The book, "In the President's Secret Service," tells stories of men behaving badly, but those men were president or vice president, not agents. For all the bawdy tales of Lyndon Johnson and Kennedy, their protectors are portrayed as loyal if overworked and, with some leaders, underappreciated.
The author, Ronald Kessler, said in an interview that the Colombian episode "is the biggest scandal in the history of the Secret Service" yet, from his knowledge of how agents conduct themselves, "an aberration."
Consorting with prostitutes opened agents to the risk of blackmail or other avenues to eavesdrop on or harm the president, had the women been tied to terrorists or spies, Kessler said. To his mind, that makes the breach worse than the 2009 infiltration into Obama's state dinner by Michaele and Tareq Salahi, a security lapse that could have had grave consequences if pulled off by people other than two social climbers from Virginia.
Whether the Colombian shenanigans were part of a "cultural blueprint," as Republican Sen. Lindsey Graham of South Carolina suggested, or closer to the act of "a couple of knuckleheads," as Obama initially put it, will be seen in time.
The service now has issued higher standards of conduct. Supervisors will chaperone certain trips, officers will be told establishments they can't patronize, drinking will be more restricted and they are prohibited from bringing foreigners to their rooms unless they are hotel staff or law enforcement counterparts.

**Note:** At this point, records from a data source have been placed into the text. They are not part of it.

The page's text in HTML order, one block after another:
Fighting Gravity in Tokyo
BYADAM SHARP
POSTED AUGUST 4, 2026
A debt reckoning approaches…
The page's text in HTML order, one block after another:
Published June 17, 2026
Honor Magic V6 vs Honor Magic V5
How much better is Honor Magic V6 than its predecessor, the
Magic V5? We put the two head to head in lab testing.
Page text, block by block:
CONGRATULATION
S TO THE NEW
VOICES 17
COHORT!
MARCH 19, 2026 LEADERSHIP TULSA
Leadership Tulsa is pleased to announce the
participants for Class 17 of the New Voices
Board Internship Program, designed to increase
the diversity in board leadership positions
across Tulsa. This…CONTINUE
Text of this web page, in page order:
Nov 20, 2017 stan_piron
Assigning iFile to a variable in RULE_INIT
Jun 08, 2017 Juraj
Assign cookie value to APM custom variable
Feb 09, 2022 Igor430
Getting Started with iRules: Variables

To be sure, no organization has a clean slate and the Secret Service is no exception. In a 2002 story, U.S. News & World Report catalogued a San Diego bar brawl involving agents, the hiring of strippers in Ohio and Miami offices, superiors' tolerance of repeated incidents of suspect drunken driving by an officer, and other bad-apple episodes stretching back years.

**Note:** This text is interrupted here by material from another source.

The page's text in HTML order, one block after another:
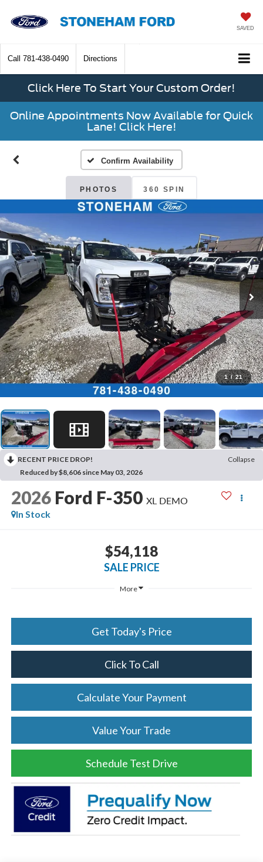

Now, secrets, half-truths and pure innuendo spread at light speed in the age of thumb drives, smartphones and tattlers' other digital tools, Dezenhall says, so it's not easy to divine whether an organization's lapses are a departure from the norm or part of a tradition that people never heard about in the pre-digital age.
"So much comes down to somebody with a thumb drive," he says. "It doesn't mean that the inherent behavior is new. It means people who want to come after you now have the goodies to do it."
How does a scandal manager manage that?
Dezenhall says it may take an "organizational CAT scan" of the service's leadership and personnel, not mere public relations spin, to get the agency's reputation back in line with the mythology. "You don't communicate your way out of this stuff."